### Activity
Transcribe each entry exactly; skip the images.

### Data
------------------------------------------------------------------------

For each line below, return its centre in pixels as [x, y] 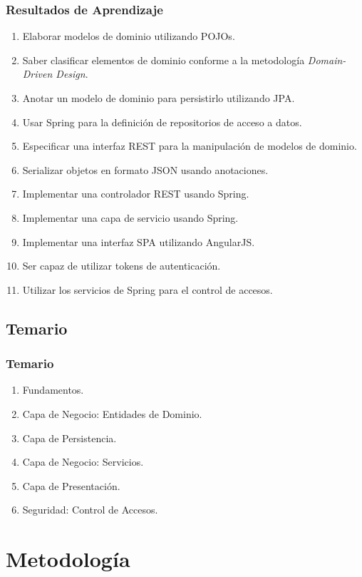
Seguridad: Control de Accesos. [90, 510]
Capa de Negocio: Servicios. [83, 462]
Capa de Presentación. [71, 485]
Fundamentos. [53, 390]
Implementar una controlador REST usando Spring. [136, 194]
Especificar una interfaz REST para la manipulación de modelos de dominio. [190, 146]
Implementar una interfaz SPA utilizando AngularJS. [139, 241]
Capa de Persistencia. [69, 438]
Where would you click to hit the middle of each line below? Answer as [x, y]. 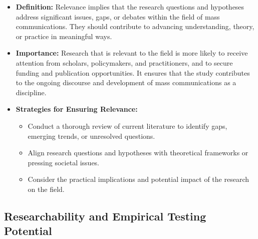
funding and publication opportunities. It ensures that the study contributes [133, 72]
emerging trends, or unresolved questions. [91, 136]
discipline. [31, 92]
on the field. [46, 189]
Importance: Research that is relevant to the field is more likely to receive [132, 53]
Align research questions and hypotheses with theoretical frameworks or [138, 153]
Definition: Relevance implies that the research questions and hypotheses [130, 7]
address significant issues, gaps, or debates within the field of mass [118, 16]
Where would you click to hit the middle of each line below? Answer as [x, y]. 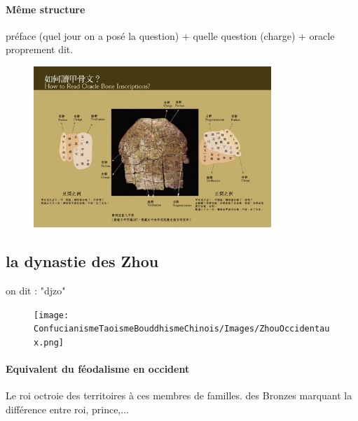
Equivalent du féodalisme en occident [98, 369]
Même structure [46, 9]
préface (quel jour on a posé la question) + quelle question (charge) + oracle [170, 35]
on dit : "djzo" [36, 290]
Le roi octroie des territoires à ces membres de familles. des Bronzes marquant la [179, 395]
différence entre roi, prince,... [67, 409]
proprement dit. [40, 49]
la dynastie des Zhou [82, 261]
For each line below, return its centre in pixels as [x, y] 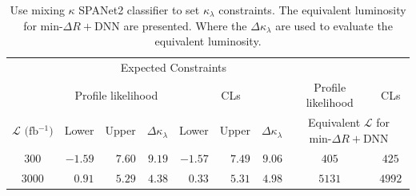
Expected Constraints [174, 67]
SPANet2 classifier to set [139, 10]
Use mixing [37, 10]
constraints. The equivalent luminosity [312, 10]
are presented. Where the [185, 25]
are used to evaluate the [334, 25]
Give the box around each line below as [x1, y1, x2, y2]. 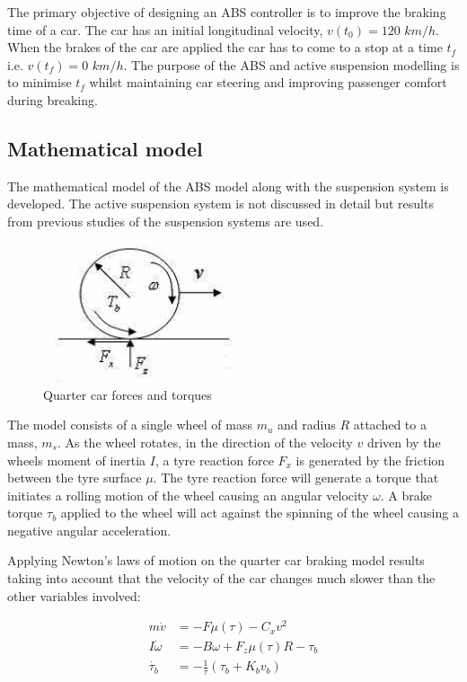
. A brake [380, 485, 432, 504]
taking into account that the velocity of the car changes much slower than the [7, 569, 436, 588]
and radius [278, 415, 336, 434]
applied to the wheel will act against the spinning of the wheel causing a [60, 503, 459, 522]
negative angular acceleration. [7, 520, 172, 539]
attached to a [353, 415, 427, 434]
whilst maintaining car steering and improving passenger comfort [89, 73, 447, 92]
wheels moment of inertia [7, 450, 146, 469]
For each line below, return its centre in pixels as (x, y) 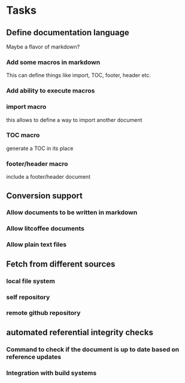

------------------------------------------------------------------------

### Finished exercise
For each line below, return its centre in pixels as [x, y] 
Seguridad: Control de Accesos. [90, 510]
Capa de Negocio: Servicios. [83, 462]
Capa de Presentación. [71, 485]
Fundamentos. [53, 390]
Implementar una controlador REST usando Spring. [136, 194]
Especificar una interfaz REST para la manipulación de modelos de dominio. [190, 146]
Implementar una interfaz SPA utilizando AngularJS. [139, 241]
Capa de Persistencia. [69, 438]
Where would you click to hit the middle of each line below? Answer as [x, y]. 
funding and publication opportunities. It ensures that the study contributes [133, 72]
emerging trends, or unresolved questions. [91, 136]
discipline. [31, 92]
on the field. [46, 189]
Importance: Research that is relevant to the field is more likely to receive [132, 53]
Align research questions and hypotheses with theoretical frameworks or [138, 153]
Definition: Relevance implies that the research questions and hypotheses [130, 7]
address significant issues, gaps, or debates within the field of mass [118, 16]
Where would you click to hit the middle of each line below? Answer as [x, y]. 
Equivalent du féodalisme en occident [98, 369]
Même structure [46, 9]
préface (quel jour on a posé la question) + quelle question (charge) + oracle [170, 35]
on dit : "djzo" [36, 290]
Le roi octroie des territoires à ces membres de familles. des Bronzes marquant la [179, 395]
différence entre roi, prince,... [67, 409]
proprement dit. [40, 49]
la dynastie des Zhou [82, 261]
For each line below, return its centre in pixels as [x, y] 
Expected Constraints [174, 67]
SPANet2 classifier to set [139, 10]
Use mixing [37, 10]
constraints. The equivalent luminosity [312, 10]
are presented. Where the [185, 25]
are used to evaluate the [334, 25]
Give the box around each line below as [x1, y1, x2, y2]. 
. A brake [380, 485, 432, 504]
taking into account that the velocity of the car changes much slower than the [7, 569, 436, 588]
and radius [278, 415, 336, 434]
applied to the wheel will act against the spinning of the wheel causing a [60, 503, 459, 522]
negative angular acceleration. [7, 520, 172, 539]
attached to a [353, 415, 427, 434]
whilst maintaining car steering and improving passenger comfort [89, 73, 447, 92]
wheels moment of inertia [7, 450, 146, 469]
For each line below, return its centre in pixels as (x, y) 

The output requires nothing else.